Dear Spinal Cord reader,

We are happy with the continuous good performance of the journal. Last year we saw a higher than ever number of citations (529!). This has maintained our good impact factor despite the much larger number of manuscripts (293) published in the last two years. Thank you all for this very nice result. It reflects how Spinal Cord is of interest to all involved in our field.

The review of this month tried to identify changes in subjective quality of life (QoL) as one ages with a spinal cord injury (SCI). Sakakibara et al. found that regardless of chronologic age, individuals with relatively new SCI have the potential to improve their QoL, and keep it high and stable over time. More longitudinal research with greater methodological and measurement rigour is needed to corroborate the findings and conclusions of this review.

Phillips et al. describe how increasing age and being on Medicaid significantly decreased the likelihood of returning to productive activities/ employment. Being white, and having a higher median income significantly increased this probability.

Krause and Saunders evaluated if, even after controlling for health and severity of disability, the coefficients for smoking and income are significant related to mortality after SCI. They were found to exceed that reported previously within the general population. The importance of these factors may be magnified after severe disability, even though life expectancy is already greatly diminished in this population.

Herbert et al. demonstrated that the incidence of contracture in major joints one year after spinal cord injury ranges from 11 to 43%. The ankle, wrist and shoulder are most commonly affected. It is difficult to accurately predict those susceptible to contracture soon after injury.

Sawatsky et al. made a pilot prospective pre and post intervention study, aiming to determine whether a dynamic standing program using the Segway Personal Transporter results in any measurable physiological effects in individuals with spinal cord injury (SCI) using both qualitative and quantitative measures of spasticity, pain and fatigue. The results suggest that this dynamic standing may be effective for short-term spasticity reduction and decreased pain and fatigue.

Smit et al. studied the effects of electrical-induced activation of hamstring and gluteal muscles versus gluteal muscles only on sitting pressure distribution in individuals with a spinal cord injury (SCI). Both protocols gave pressure relief from the ischial tuberosities interface pressure but activation of both resulted in better IT pressure reduction in sitting individuals. Here may be a preventive role for pressure ulcers.

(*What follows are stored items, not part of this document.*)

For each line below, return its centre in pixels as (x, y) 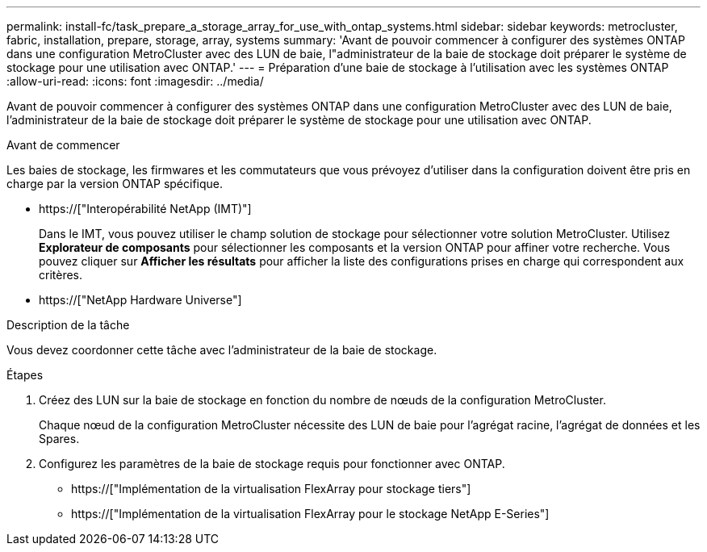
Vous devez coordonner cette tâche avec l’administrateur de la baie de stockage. (222, 350)
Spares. (59, 439)
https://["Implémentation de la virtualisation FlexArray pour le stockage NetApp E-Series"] (310, 514)
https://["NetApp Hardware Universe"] (140, 300)
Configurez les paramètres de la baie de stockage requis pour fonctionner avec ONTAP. (272, 464)
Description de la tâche (68, 325)
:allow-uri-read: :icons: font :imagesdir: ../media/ (135, 81)
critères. (61, 275)
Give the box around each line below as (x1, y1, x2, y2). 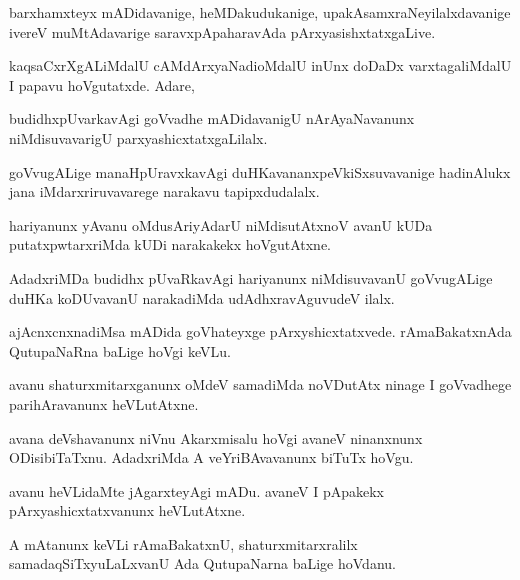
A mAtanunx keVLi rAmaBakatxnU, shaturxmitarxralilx (9, 533, 358, 554)
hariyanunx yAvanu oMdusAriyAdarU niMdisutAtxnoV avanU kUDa (9, 214, 433, 235)
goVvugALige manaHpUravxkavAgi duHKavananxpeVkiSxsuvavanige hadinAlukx (9, 161, 511, 182)
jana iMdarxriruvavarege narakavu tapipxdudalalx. (9, 181, 320, 202)
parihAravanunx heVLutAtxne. (9, 393, 199, 414)
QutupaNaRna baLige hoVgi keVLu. (9, 340, 231, 361)
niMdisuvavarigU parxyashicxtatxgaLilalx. (9, 127, 268, 148)
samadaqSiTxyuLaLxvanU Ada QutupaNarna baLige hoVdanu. (9, 553, 396, 574)
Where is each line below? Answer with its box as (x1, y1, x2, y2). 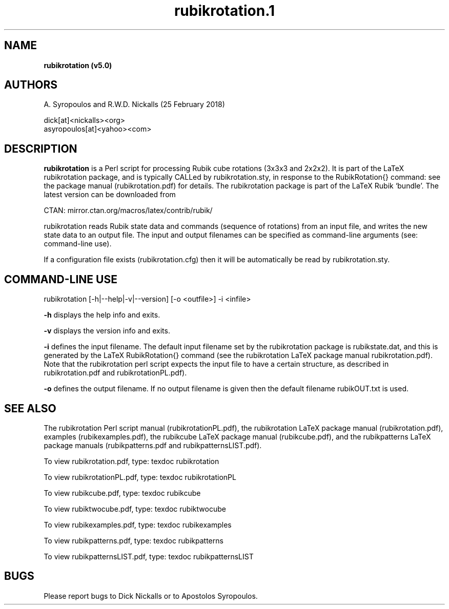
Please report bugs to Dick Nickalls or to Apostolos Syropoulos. (44, 591, 258, 600)
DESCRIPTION (4, 142, 77, 155)
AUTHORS (4, 78, 58, 92)
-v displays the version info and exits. (44, 326, 170, 335)
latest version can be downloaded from (44, 190, 176, 199)
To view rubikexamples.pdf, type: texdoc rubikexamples (44, 520, 232, 529)
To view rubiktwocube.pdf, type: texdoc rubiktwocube (44, 504, 226, 513)
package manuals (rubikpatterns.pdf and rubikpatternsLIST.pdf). (44, 440, 262, 450)
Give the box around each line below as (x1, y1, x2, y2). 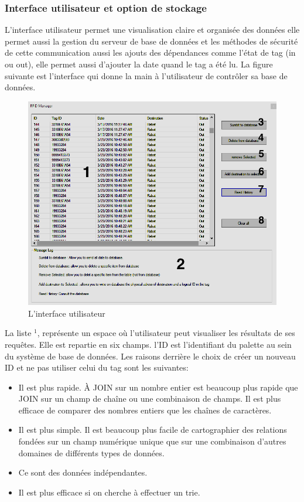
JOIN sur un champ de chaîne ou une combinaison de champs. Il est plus (18, 392, 281, 405)
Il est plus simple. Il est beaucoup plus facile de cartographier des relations (18, 423, 287, 436)
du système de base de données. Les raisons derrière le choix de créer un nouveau (5, 350, 296, 362)
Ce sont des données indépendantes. (18, 466, 148, 479)
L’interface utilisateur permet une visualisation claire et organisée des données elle (5, 23, 300, 36)
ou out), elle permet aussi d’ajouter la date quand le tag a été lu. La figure (5, 58, 273, 70)
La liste (5, 327, 32, 339)
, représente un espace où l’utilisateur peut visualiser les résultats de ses (37, 327, 295, 339)
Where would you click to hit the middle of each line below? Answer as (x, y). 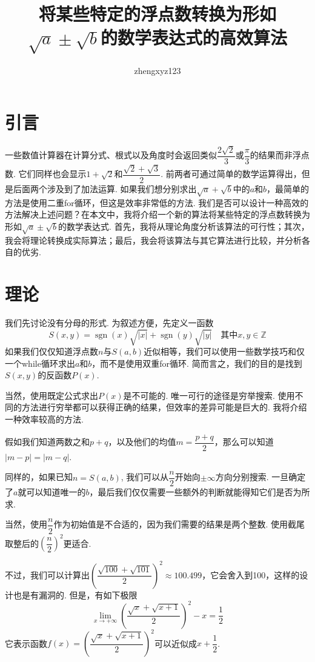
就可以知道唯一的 (52, 492)
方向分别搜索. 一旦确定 (260, 477)
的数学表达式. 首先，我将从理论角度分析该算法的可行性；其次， (184, 226)
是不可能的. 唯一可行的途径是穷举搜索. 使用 (209, 395)
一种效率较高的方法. (44, 419)
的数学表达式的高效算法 (194, 37)
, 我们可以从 (145, 477)
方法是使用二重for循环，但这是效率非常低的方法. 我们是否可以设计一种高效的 (157, 202)
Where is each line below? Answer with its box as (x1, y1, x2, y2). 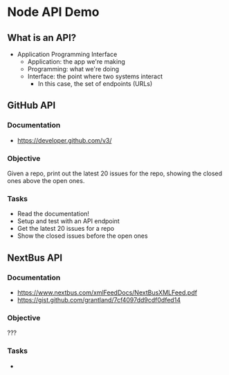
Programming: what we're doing (27, 65, 120, 73)
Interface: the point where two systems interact (27, 72, 163, 80)
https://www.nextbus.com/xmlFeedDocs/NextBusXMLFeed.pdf (17, 288, 197, 297)
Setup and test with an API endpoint (17, 217, 120, 225)
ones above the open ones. (7, 176, 85, 184)
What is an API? (7, 32, 77, 44)
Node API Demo (7, 4, 100, 20)
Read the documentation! (17, 209, 90, 218)
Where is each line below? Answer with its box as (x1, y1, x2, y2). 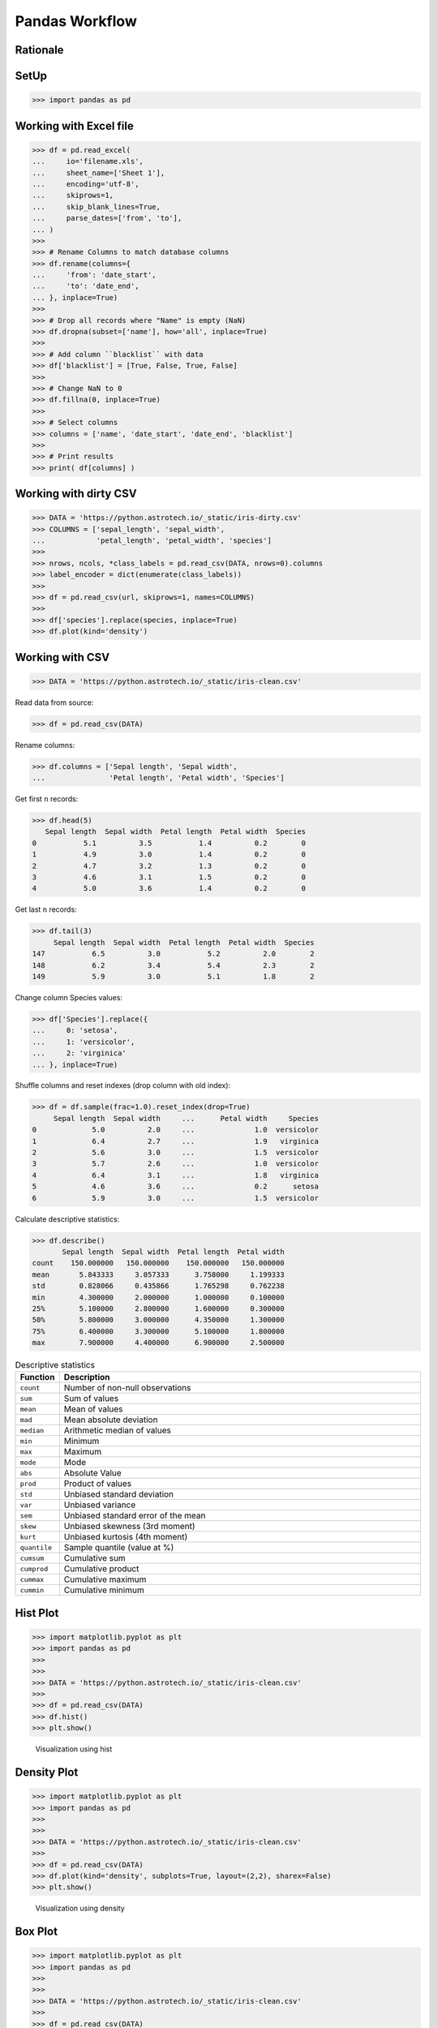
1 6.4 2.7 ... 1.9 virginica (32, 1136, 320, 1145)
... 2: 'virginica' (32, 1049, 127, 1058)
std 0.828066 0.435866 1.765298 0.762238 (32, 1282, 285, 1291)
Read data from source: (15, 698, 94, 707)
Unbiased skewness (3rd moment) (63, 1521, 195, 1532)
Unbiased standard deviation (63, 1489, 174, 1500)
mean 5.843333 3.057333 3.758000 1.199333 (32, 1270, 285, 1279)
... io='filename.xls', (32, 157, 144, 166)

Abreu et al. evaluated efficacy of the Postural Assessment Software PAS/SAPO and compared foam, gel cushions and with no cushion. The different types of cushions did not alter the sitting posture, but individuals with SCI showed worse postural alignment than the healthy individuals.

Onose et al. assessed feasibility of Electroencephalography-based Brain Computer Interface (EEG-BCI)’s use for reaching/grasping assistance in tetraplegics, through a robotic arm. Limited but real potential for self-assistance in chronic tetraplegics was found, mainly related to spectral density in the beta range, positively (increasing therewith) and to AIS sensory score (negatively). Health conditions, pain interference and participation seemed to be the areas of biopsychosocial functioning that are substantially influenced by SCI. Potential buffering resources seem to be diminished in persons with SCI. In rehabilitation practice, prevention of secondary conditions, treatment of pain, enhancement of participation and strengthening resources should be addressed.

There are interesting letters and replies, showing an active interaction between authors and readers. Also two interesting case reports. Enjoy this issue.